*What you have to do*. Reproduce only the stretch of entries below that begins at the first line and ends at the line holding "left to right. [39, 426, 100, 443]".

——

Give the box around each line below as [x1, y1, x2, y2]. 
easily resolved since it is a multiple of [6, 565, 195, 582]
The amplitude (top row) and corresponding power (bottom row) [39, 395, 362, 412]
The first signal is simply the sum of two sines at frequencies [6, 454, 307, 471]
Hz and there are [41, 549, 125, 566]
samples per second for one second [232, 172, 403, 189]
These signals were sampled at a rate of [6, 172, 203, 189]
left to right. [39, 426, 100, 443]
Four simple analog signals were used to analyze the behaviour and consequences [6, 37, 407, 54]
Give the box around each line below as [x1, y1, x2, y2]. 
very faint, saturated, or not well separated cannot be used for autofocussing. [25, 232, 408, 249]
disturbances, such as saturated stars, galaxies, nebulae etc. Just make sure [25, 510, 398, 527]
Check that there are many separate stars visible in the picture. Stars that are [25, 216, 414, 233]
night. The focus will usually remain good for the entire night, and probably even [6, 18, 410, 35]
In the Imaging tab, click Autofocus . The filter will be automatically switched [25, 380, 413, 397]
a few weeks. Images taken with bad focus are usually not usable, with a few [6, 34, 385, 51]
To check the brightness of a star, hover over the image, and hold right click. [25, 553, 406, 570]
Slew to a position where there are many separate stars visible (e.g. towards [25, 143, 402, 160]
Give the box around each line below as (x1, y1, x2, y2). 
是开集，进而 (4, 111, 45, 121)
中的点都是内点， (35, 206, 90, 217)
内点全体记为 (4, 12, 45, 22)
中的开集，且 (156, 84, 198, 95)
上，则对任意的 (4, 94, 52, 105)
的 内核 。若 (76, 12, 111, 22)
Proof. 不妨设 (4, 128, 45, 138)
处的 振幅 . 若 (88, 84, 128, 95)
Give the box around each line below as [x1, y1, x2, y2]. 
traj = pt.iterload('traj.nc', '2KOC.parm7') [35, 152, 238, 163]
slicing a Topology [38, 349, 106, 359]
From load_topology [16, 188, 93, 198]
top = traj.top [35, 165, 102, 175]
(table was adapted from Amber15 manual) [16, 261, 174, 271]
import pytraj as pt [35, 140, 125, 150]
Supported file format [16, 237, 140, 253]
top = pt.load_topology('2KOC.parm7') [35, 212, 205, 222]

——

*Finished exercise*.
Give the box around each line below as [x1, y1, x2, y2]. 
easily resolved since it is a multiple of [6, 565, 195, 582]
The amplitude (top row) and corresponding power (bottom row) [39, 395, 362, 412]
The first signal is simply the sum of two sines at frequencies [6, 454, 307, 471]
Hz and there are [41, 549, 125, 566]
samples per second for one second [232, 172, 403, 189]
These signals were sampled at a rate of [6, 172, 203, 189]
left to right. [39, 426, 100, 443]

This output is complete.